Hundreds of teachers in Zimbabwe held a peaceful demonstration over the weekend to demand salary increases amidst a backdrop of ongoing economic challenges.
According to reports, the teachers are demanding a minimum salary of US$1,260 per month as the country grapples with economic difficulties, such as harsh inflation and the recent depreciation of the local currency, Zimbabwe Gold (ZiG).
The Amalgamated Rural Teachers Union of Zimbabwe (Artuz) condemned the current wages under the administration of President Emmerson Mnangagwa and called for fair, safe labour practices and standards.
"A minimum of US$1 260 is all that teachers are demanding," Artuz said.

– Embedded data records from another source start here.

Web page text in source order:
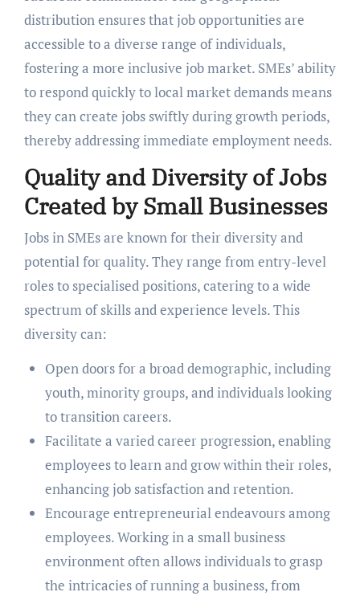
distribution ensures that job opportunities are
accessible to a diverse range of individuals,
fostering a more inclusive job market. SMEs’ ability
to respond quickly to local market demands means
they can create jobs swiftly during growth periods,
thereby addressing immediate employment needs.
Quality and Diversity of Jobs
Created by Small Businesses
Jobs in SMEs are known for their diversity and
potential for quality. They range from entry-level
roles to specialised positions, catering to a wide
spectrum of skills and experience levels. This
diversity can:
Open doors for a broad demographic, including
youth, minority groups, and individuals looking
to transition careers.
Facilitate a varied career progression, enabling
employees to learn and grow within their roles,
enhancing job satisfaction and retention.
Encourage entrepreneurial endeavours among
employees. Working in a small business
environment often allows individuals to grasp
the intricacies of running a business, from

During the protest, the union raised concerns over government's recent spending of US$16 million to buy top-of-the-range vehicles for traditional leaders, saying, "The government should review salaries and pay a fair wage that enables teachers to cater for basics and have savings."
They also noted that the lack of a conducive environment, the unfulfilled commitments to continuing professional development, and violations of labor rights continue to drive educators out of the profession.
"Every employee has the right to participate in collective job action, including the right to strike, sit in, withdraw their labour and to take other similar concerted action, but a law may restrict the exercise of this right in order to maintain essential services.
"The Public Service Act should be aligned to protect the right to strike. Job actions should be protected by the administrators of education.
"The culture of persecuting teachers for embarking on job actions is against the spirit of the national Constitution," ZWNews reported.
The government of Zimbabwe, in an attempt to mitigate the impact of the recent devaluation of the ZiG, told the State-controlled media that it would increase salaries for civil servants and award them a 13th cheque.
According to the Minister of Public Service, Labour, and Social Welfare, July Moyo, the move by the government is aimed at uplifting lower-income employees from inflation and widespread poverty.
Since its introduction in April 2024, the Zimbabwe Gold (ZiG) currency has plummeted by 67% against the US dollar.
The Reserve Bank of Zimbabwe (RBZ) recently devalued the ZiG to $24,3 per US dollar from $14, prompting calls for urgent reforms and greater accountability from the leadership.
Despite many attempts by the RBZ to keep the currency afloat, the future of the ZiG remains uncertain, as critics believe that the RBZ has done very little to facilitate the smooth operation of the market.